Хотя еще ничего не случилось, внутри была зима. А человек, что сидел рядом, казался до ужаса чужим. Словно между нами вдруг выросла стена изо льда. Кусочки льда застряли где-то в горле, и мне было тяжело дышать, однако, я терпела. Все вокруг было в огне, как будто люди еще ничего не чувствовали. Джаз-бэнд играл оглушительно, музыканты сжигали себя дотла. А танцевать не хотелось. Все вокруг такие чужие и далекие - разве можно с ними танцевать? Разве может быть страсть между мной и этим ледяным мужчиной? Все умерло безвозвратно, и пусть это случилось всего за один вечер, но это так.

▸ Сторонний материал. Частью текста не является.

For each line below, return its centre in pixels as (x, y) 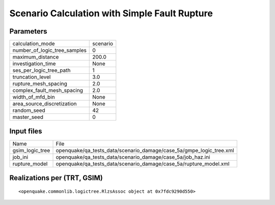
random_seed (29, 110)
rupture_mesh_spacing (40, 84)
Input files (26, 131)
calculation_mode (34, 44)
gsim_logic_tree (31, 150)
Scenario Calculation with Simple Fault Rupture (111, 13)
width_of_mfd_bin (34, 97)
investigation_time (34, 64)
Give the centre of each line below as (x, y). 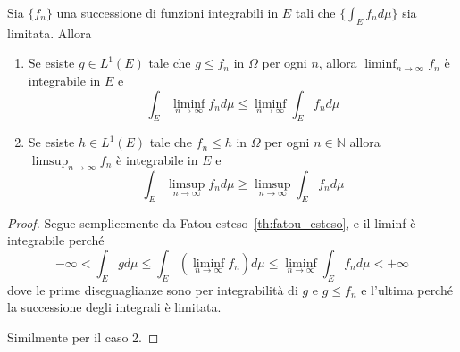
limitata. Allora (50, 33)
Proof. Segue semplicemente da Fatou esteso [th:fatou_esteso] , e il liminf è (212, 222)
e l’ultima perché (407, 289)
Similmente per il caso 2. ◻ (83, 336)
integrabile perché (56, 240)
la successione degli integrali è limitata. (114, 307)
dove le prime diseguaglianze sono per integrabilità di (153, 289)
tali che (315, 12)
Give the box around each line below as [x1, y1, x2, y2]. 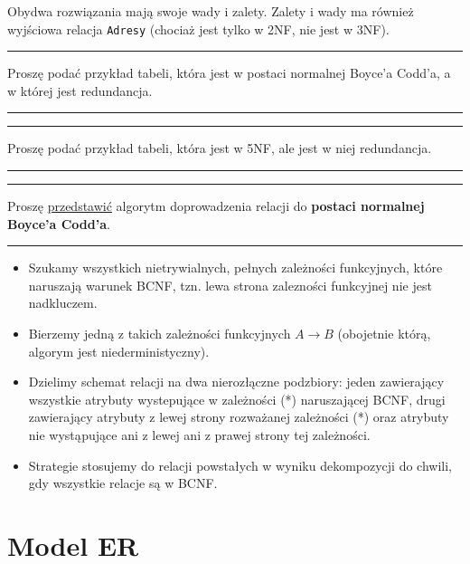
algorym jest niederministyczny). [28, 341, 210, 360]
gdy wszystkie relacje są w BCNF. [28, 473, 218, 492]
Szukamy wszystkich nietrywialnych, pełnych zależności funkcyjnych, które [28, 258, 443, 277]
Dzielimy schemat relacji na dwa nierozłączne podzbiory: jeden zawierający [28, 372, 445, 391]
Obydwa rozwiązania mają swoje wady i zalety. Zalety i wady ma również [7, 2, 414, 20]
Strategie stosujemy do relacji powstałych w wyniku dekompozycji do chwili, [28, 455, 452, 474]
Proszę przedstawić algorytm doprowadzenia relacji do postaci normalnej [7, 196, 425, 215]
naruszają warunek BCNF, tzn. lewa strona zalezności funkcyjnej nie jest [28, 275, 432, 294]
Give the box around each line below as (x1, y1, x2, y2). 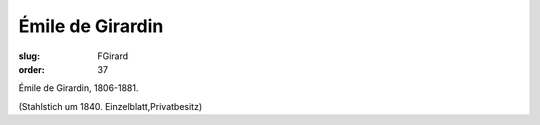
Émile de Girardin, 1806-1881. (18, 82, 139, 94)
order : (18, 63, 45, 75)
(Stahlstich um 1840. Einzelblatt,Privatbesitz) (18, 100, 203, 112)
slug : (18, 50, 40, 62)
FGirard (97, 50, 129, 62)
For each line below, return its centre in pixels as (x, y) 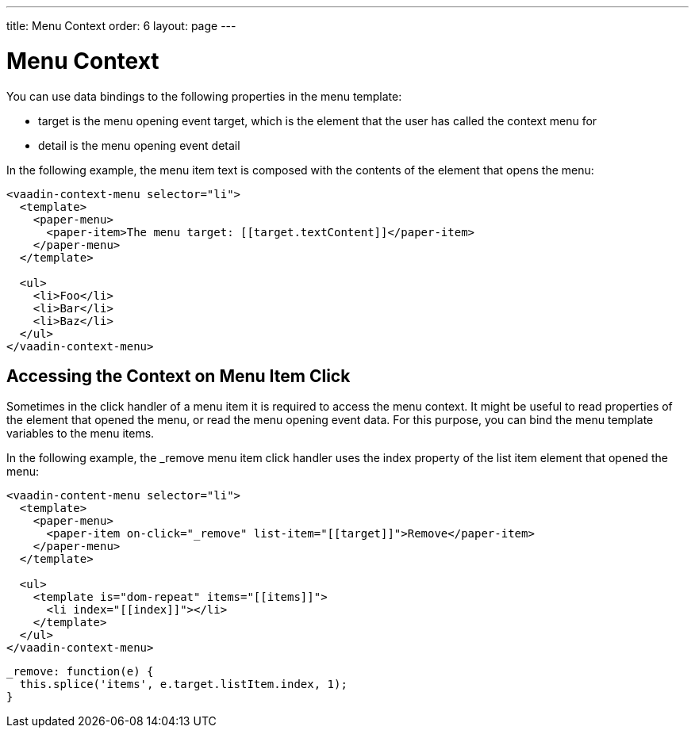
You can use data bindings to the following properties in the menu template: (204, 96)
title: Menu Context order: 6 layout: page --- (121, 26)
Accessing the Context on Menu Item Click (179, 376)
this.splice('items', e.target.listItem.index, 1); (183, 684)
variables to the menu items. (81, 434)
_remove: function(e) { (80, 672)
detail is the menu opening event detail (139, 145)
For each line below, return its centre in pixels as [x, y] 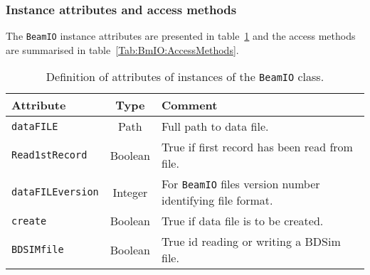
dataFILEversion [55, 192]
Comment [190, 105]
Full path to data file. [215, 126]
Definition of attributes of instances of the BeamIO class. [185, 77]
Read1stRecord [49, 155]
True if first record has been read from [257, 147]
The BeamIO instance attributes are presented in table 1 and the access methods [181, 36]
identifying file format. [217, 200]
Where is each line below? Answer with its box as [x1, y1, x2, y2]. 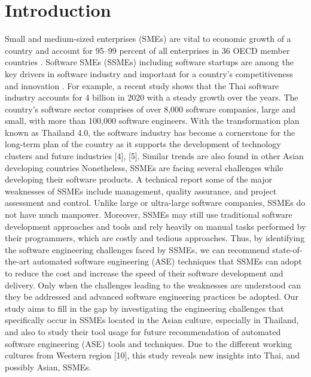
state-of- [272, 243, 303, 256]
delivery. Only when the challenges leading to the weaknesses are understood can [5, 278, 301, 291]
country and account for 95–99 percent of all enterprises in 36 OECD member [5, 44, 290, 56]
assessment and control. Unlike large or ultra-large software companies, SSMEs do [5, 196, 306, 209]
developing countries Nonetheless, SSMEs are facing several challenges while [5, 161, 283, 174]
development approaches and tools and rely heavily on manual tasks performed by [5, 220, 306, 232]
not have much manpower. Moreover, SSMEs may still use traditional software [5, 208, 292, 221]
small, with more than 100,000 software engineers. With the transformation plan [5, 114, 300, 127]

Все веселье 30-х было прикрыто каким-то траурным, кружевным вуалем - того и гляди порвется. Повсюду блеск золота, огни, музыка. Женщины самые элегантные, на высоких каблуках, в вечерних платьях с красными, хищными ртами. Глаза блестят, ни то от вина и страсти, ни то от алчности: любви к деньгам и дорогим вещам. Мужчине достаточно щелкнуть пальцами, чтобы роскошный автомобиль встал у входа. И тогда выбирай любую из красавиц и увози вдаль ярко освещенных улиц. Бродвей, Нью-Йорк… Яркая, прекрасная Америка, которая не знает сна и покоя. Только мюзиклы, танцы, джаз, великие артисты…
Я любила такую жизнь. Она затягивает, заставляет забыться, плыть по течению, не страдать… Здесь было место только для радости. Бесконечные рестораны, театры, концерты… И любовь, страсть… Злость тоже есть, но она, как вспышка. Поднимаешься из-за стола и бьешь спутника по лицу, наотмашь. Немного слез, лучше, чтобы они только в глазах стояли, не более, выбегаешь из ресторана. Каблуки цокают по мостовой, а он следом, догоняет, целует - мир. Да, это сцена из дешевого фильма. Что с того? Она воплощает всю нашу жизнь. Красота и ханжество. Не одного настоящего чувства. Актеры в кино плачут реалистичней, чем мы, обычные люди. А смех? Думаете, это радость? Нет, это всеобщая истерия. Раньше я этого не замечала. Мной управляла, какая-то невидимая сила, сила толпы, пьянства, безудержного веселья, дешевого искусства и ненастоящей любви. А теперь я словно прозрела. Что-то порвалось. Все внутри окаменело. Может, я выпила слишком много вина? А, может, мало? Не знаю, не важно. Важно, что я не люблю больше этих людей. Даже джаз сегодня, мне кажется, каким-то чужим, поддельным. Так не играют настоящее африканцы, вы не умеете играть, как они. Вы не джаз-бэнд, вы оркестр неудачников.
Он привлекает меня к себе, хочет обнять, но я отстраняюсь. Как холодно! Когда он прикасается ко мне, ледяные шипы рвут мою плоть, мне больно, я начинаю злиться и как-то судорожно отталкиваю его от себя. Он смеется, все вокруг смеются, они не верят в серьезность моих чувств, думают, что я опять играю, как делала это миллион раз подряд. Но нет, мне не смешно, я не шучу и не жду поцелуев. Я хочу зарыдать. Я не боюсь испортить макияж и не намекаю на слезы лишь влагой где-то внутри глаз.
Скорее, автомобиль! Посадить (затолкать) меня в его теплое нутро. Но я сопротивляюсь, бегу, отталкиваю скаливших пасти зверей. Я знаю, что скоро будет война. Вот, она уже почти что объявлена. Весь мир потонет в крови, но станет честней. И этого человека, что обхватил мою талию своими грязными руками, не будет. Не будет не потому, что я желаю ему смерти, а потому что такие не выживают на войне. Он ведь не знает крови, он не сможет взять оружие в руки. Сейчас я улыбаюсь искренне, я улыбаюсь гордо и торжественно в его тупой оскал. Война всех рассудит, останутся ужасные подлецы и великие герои и все. Никаких зевак, сынков богатеньких родителей, прекрасных дам, продающих свое тело. А, может быть, и меня не будет. Но сейчас это не важно. Скоро война.